TOC  >>>ENCSEN/CSZVONTranslations

1. General questions

What is XML?
What is XML for?
What is SGML?
What is HTML?
Aren't XML, SGML, and HTML all the same thing?
What is the difference between SGML/XML and C or C++
Who is responsible for XML?
Why is XML such an important development?
How can XML make SGML simpler and still let you define your own document types?
Why not just carry on extending HTML?
Why do we need all this SGML stuff? Why not just use Word or Notes?
Where do I find more information about XML?
Where can I discuss implementation and development of XML?

What is XML?

XML is the Extensible Markup Language (extensible because it is not a fixed format like HTML). It is designed to enable the use of SGML on the World Wide Web.
XML is not a single, predefined markup language: it's a metalanguage -- a language for describing other languages -- which lets you design your own markup. (A predefined markup language like HTML defines a way to describe information in one specific class of documents: XML lets you define your own customized markup languages for different classes of document.) It can do this because it's written in SGML, the international standard metalanguage for markup.

What is XML for?

XML is designed "to make it easy and straightforward to use SGML on the Web: easy to define document types, easy to author and manage SGML-defined documents, and easy to transmit and share them across the Web."
It defines "an extremely simple dialect of SGML which is completely described in the XML Specification. The goal is to enable generic SGML to be served, received, and processed on the Web in the way that is now possible with HTML."
"For this reason, XML has been designed for ease of implementation, and for interoperability with both SGML and HTML" [quotes from the XML spec].

What is SGML?

SGML is the Standard Generalized Markup Language (ISO 8879), the international standard for defining descriptions of the structure and content of different types of electronic document.

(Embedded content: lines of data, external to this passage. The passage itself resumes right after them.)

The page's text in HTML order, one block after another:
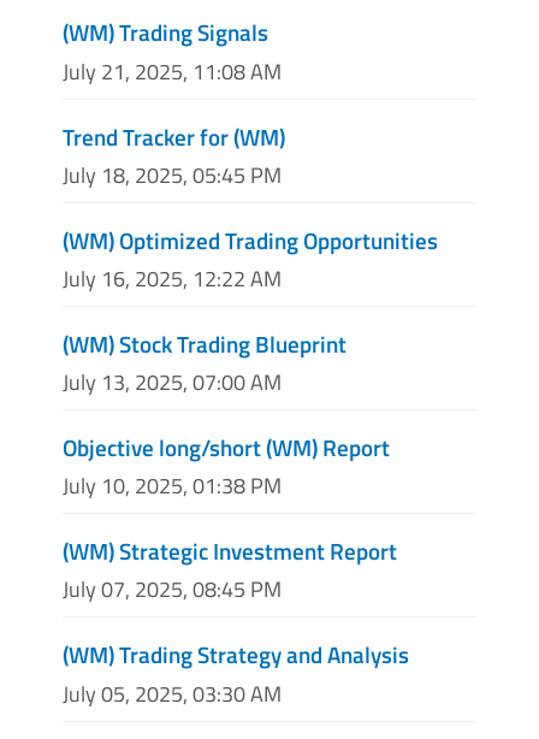
(WM) Trading Signals
July 21, 2025, 11:08 AM
Trend Tracker for (WM)
July 18, 2025, 05:45 PM
(WM) Optimized Trading Opportunities
July 16, 2025, 12:22 AM
(WM) Stock Trading Blueprint
July 13, 2025, 07:00 AM
Objective long/short (WM) Report
July 10, 2025, 01:38 PM
(WM) Strategic Investment Report
July 07, 2025, 08:45 PM
(WM) Trading Strategy and Analysis
July 05, 2025, 03:30 AM

There is an SGML FAQ at http://www.infosys.utas.edu.au/info/sgmlfaq.txt which is posted every month to the comp.text.sgml newsgroup, and the SGML Web pages are at http://www.oasis-open.org/cover/sgml-xml.html.
ISO standards are governed by the International Organization for Standardization in Geneva, Switzerland, and voted into or out of existence by representatives from every country's national standards body.
The representation of countries at the ISO is not a matter for this FAQ. Please do not submit queries to the maintainer about how or why your ISO representatives have or have not voted.

What is HTML?

HTML is the HyperText Markup Language (RFC 1866), a specific application of SGML used on the World Wide Web.

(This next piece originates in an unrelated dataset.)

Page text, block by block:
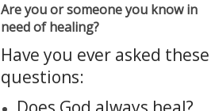
Are you or someone you know in
need of healing?
Have you ever asked these
questions:

Aren't XML, SGML, and HTML all the same thing?

Not quite. SGML is the 'mother tongue', used for describing thousands of different document types in many fields of human activity, from transcriptions of ancient Irish manuscripts to the technical documentation for stealth bombers, and from patients' clinical records to musical notation.
HTML is just one of these document types, the one most frequently used in the Web. It defines a simple, fixed type of document with markup designed for a common class of office or technical report, with headings, paragraphs, lists, illustrations, etc, and some provision for hypertext and multimedia.
XML is an abbreviated version of SGML, to make it easier for you to define your own document types, and to make it easier for programmers to write programs to handle them. It omits the more complex and less-used parts of SGML in return for the benefits of being easier to write applications for, easier to understand, and more suited to delivery and interoperability over the Web. But it is still SGML, and XML files may still be parsed and validated the same as any other SGML file (see the question on XML software).
Programmers may find it useful to think of XML as being SGML-- rather than HTML++.

What is the difference between SGML/XML and C or C++

C and C++ (and others like Fortran, or Pascal, or Basic, or Java or dozens more) are programming languages with which you specify calculations, actions, and decisions to be carried out:
do when @front(@date,6) is equal "01-Apr" print "April Fool!\n" else print @days(@datesub("25-Dec",@date)),\ " shopping days to Christmas\n" done
SGML and XML are markup specification languages with which you can design ways of describing information, usually for storage, transmission, or processing by a program:
<p>It was the week after <event class="festival">Christmas</event> but <name class="person">Max</name>'s mind was still running on the prank he had played on <name class="person">Louise</name> the previous <name class="month">April</name>.</p>
On its own, a file of SGML or XML text (including HTML) doesn't do anything: you have to have a program to do something with it.

Who is responsible for XML?

XML is a project of the World Wide Web Consortium (W3C), and the development of the specification is being supervised by their XML Working Group. A Special Interest Group of co-opted contributors and experts from various fields contributed comments and reviews by email.
XML is a public format: it is not a proprietary development of any company. The v1.0 specification was accepted by the W3C as Recommendation on Feb 10, 1998.

Why is XML such an important development?

It removes two constraints which are holding back Web developments:
XML simplifies the levels of optionality in SGML, and allows the development of user-defined document types on the Web.

How can XML make SGML simpler and still let you define your own document types?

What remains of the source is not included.